K3>K2>K1 and K3-K2 = K2-K1

All options have the same maturity.

SHOW THAT : c2 <= {0.5(c1+c3)}

Method to be used : porfolio that is long one option with K1, long one option with K3 and short two options with K2.
Re: options anyone ? Jpoms @ 2014-08-12 08:26:55
This trade is called a Butterfly and is a neutral strategy that is profitable in a low volatility environment.

First off, saying that K3-K2 = K2-K1, all you're saying is that the option strike prices are equally spaced.

Based on the statement that K3>K2>K1, we know that C1 will have the greatest value and C3 will have the least (this being true because with call options, the lower the strike, the deeper in the money it will be).

Now lets assume the price of the underlying is P. The intrinsic value of each option would be C(n)=Max{P-K(n),0}, meaning that no option will have a negative intrinsic value. The extrinsic, or time value, should be relatively similar for each option, but again this is a very very general statement and often untrue.

Therefore based on this information...

Since C1, C2 and C3 are equally spaced, we can then do the following math...
(TV represents time value which for our purpose will remain constant across all options)

C1=(P-K1)+TV
+ C3=(P-K3)+TV
_____________
C1+C3 = 2P-K1-K3+2TV

We must then consider dividing each side in half since we are searching for the average...

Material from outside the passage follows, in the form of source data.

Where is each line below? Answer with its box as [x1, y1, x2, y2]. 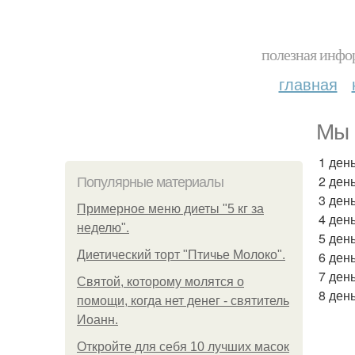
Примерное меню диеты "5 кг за [77, 202, 264, 216]
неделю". [77, 221, 129, 235]
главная [278, 72, 338, 95]
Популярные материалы [77, 174, 223, 190]
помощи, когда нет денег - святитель [77, 294, 289, 307]
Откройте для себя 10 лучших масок [77, 340, 289, 353]
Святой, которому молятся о [77, 275, 244, 288]
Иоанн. [77, 313, 118, 326]
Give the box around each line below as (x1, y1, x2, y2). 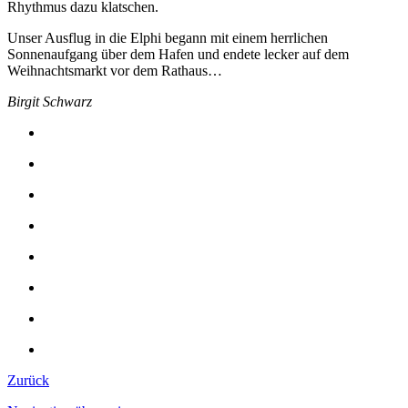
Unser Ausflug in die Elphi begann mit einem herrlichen (7, 29, 328, 46)
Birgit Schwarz (7, 93, 92, 109)
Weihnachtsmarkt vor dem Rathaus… (7, 62, 222, 78)
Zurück (7, 372, 49, 388)
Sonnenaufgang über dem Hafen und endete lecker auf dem (7, 46, 349, 62)
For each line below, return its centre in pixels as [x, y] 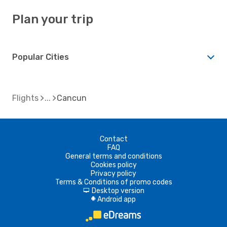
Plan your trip [53, 19]
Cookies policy [113, 165]
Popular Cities [41, 57]
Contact [113, 139]
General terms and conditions [113, 156]
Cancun [72, 98]
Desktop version [118, 191]
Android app [117, 199]
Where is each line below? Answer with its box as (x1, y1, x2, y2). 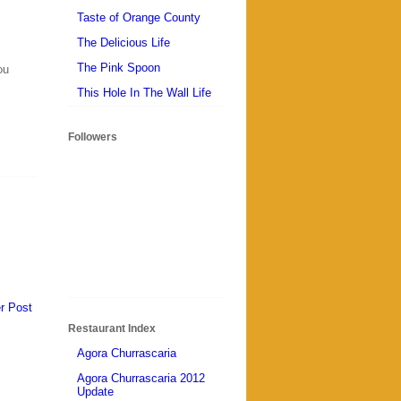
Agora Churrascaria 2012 (77, 371, 205, 386)
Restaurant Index (68, 321, 156, 335)
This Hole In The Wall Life (77, 86, 211, 100)
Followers (68, 130, 117, 143)
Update (77, 385, 114, 399)
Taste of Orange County (77, 11, 200, 25)
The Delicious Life (77, 36, 170, 50)
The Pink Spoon (77, 61, 160, 75)
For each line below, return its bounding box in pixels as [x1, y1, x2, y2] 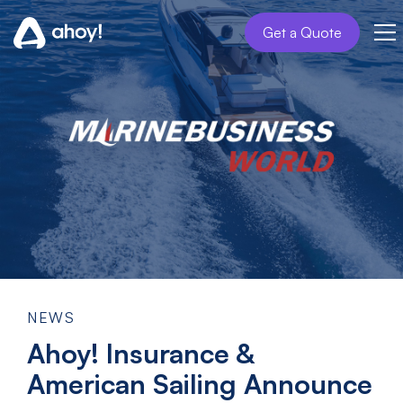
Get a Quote [263, 23, 342, 41]
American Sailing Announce [27, 367, 372, 400]
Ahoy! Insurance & [27, 336, 255, 370]

.5 x C1+C3 = .5 x (2P-K1-K3+2TV)
Since we know the strike prices are equally spaced, one-half of -K1-K3 would be -K2 resulting in...
.5(C1+C3) = P-K2+TV

Therefore...
.5(C1+C3)=C2


This is a more mathematical method than the one you requested. This is how you may prove using the butterfly method...

C1 + C3 - 2*C2 >=0 (This statement is saying that by purchasing C1 and C3 and selling C2, there is some cost involved.)

then,

C1+C3>=2*C2

Solving for C2 we must divide in half both sides...

.5(C1+C3)>=C2


Much more simple that way but not as fun! :)